··· INFORMATION ···

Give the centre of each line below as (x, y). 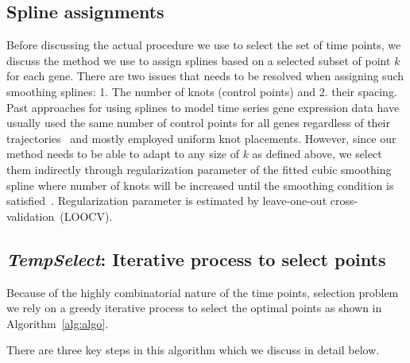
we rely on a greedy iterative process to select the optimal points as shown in (194, 308)
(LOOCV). (86, 216)
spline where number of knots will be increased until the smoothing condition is (200, 185)
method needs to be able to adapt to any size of (123, 154)
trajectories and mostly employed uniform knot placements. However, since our (201, 138)
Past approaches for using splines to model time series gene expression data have (203, 107)
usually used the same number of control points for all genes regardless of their (198, 123)
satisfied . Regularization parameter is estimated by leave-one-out (167, 201)
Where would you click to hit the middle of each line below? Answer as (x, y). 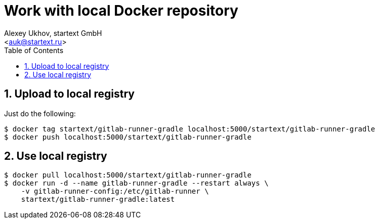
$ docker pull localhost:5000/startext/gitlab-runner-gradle (128, 175)
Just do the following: (40, 113)
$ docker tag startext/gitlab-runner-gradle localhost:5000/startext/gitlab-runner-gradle (190, 129)
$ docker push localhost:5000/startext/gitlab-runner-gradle (128, 137)
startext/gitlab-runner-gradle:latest (98, 199)
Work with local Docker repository (121, 11)
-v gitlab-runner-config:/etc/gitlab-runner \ (115, 191)
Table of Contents (34, 50)
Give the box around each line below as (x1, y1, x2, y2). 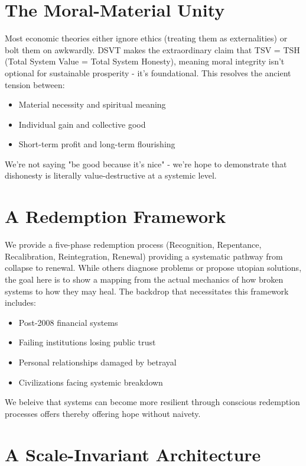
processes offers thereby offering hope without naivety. (5, 407, 201, 419)
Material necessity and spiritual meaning (18, 98, 166, 111)
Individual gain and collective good (18, 118, 146, 130)
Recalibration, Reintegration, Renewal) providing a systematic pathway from (5, 250, 283, 262)
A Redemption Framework (5, 204, 226, 228)
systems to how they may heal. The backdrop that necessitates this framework (5, 284, 289, 297)
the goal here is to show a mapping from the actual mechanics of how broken (5, 273, 284, 285)
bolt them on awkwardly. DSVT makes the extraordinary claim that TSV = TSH (5, 43, 300, 56)
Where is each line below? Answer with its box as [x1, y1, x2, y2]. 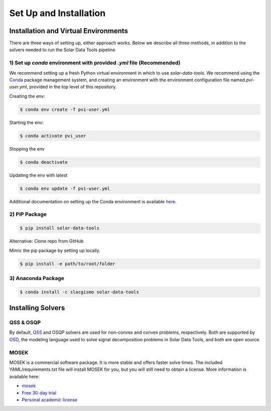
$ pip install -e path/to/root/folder [20, 261, 115, 266]
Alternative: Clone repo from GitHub [9, 238, 84, 244]
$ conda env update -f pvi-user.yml [20, 186, 110, 191]
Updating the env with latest [9, 172, 68, 178]
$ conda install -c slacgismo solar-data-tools [20, 289, 139, 295]
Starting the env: [9, 119, 44, 125]
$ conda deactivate [20, 159, 68, 165]
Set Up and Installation [9, 8, 106, 19]
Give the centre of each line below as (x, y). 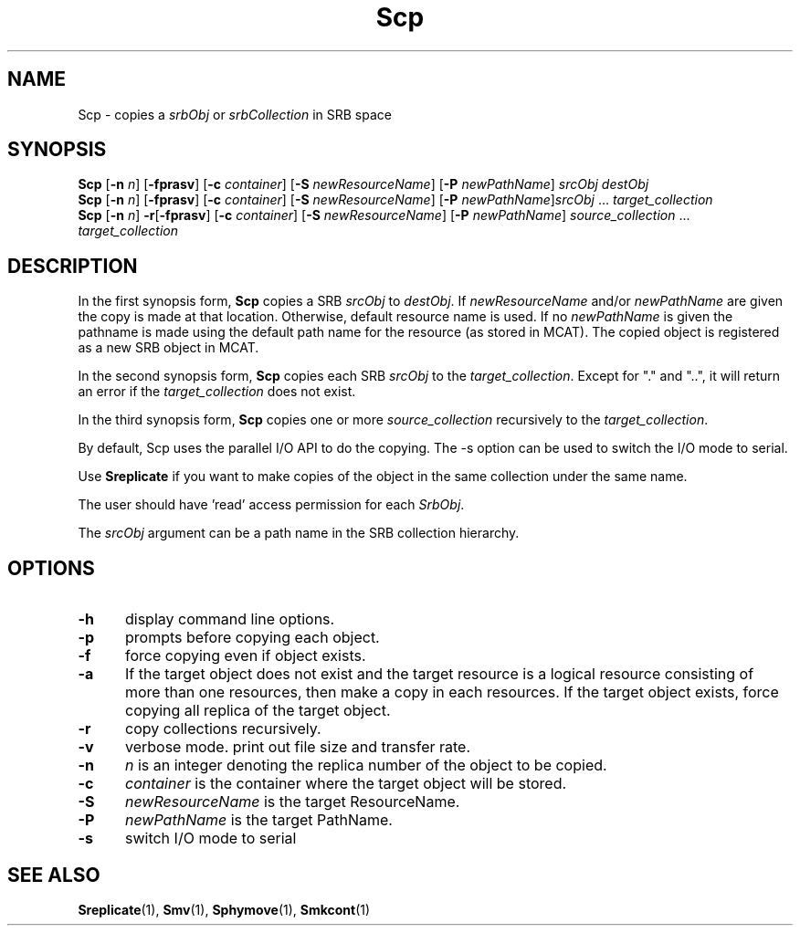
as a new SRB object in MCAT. (168, 348)
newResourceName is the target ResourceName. (292, 802)
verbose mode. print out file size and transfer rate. (298, 747)
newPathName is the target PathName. (258, 820)
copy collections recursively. (223, 729)
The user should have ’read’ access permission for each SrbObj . (271, 505)
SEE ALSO (54, 875)
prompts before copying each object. (252, 638)
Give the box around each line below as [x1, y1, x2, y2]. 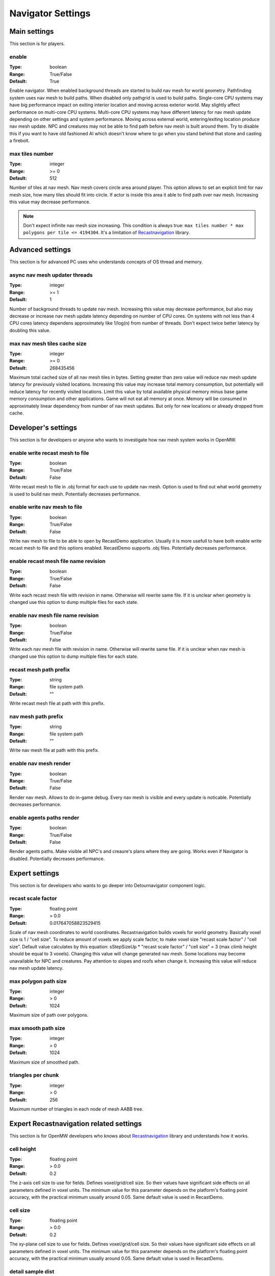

···

_WHAT YOU ARE ASKED TO DO:_ Copy exactly, and only, the lines from the first entry through the line holding "method needs to", both ends included, leaving out every picture.

_ANSWER BOX:_
Give the centre of each line below as (x, y). 
we rely on a greedy iterative process to select the optimal points as shown in (194, 308)
(LOOCV). (86, 216)
spline where number of knots will be increased until the smoothing condition is (200, 185)
method needs to be able to adapt to any size of (123, 154)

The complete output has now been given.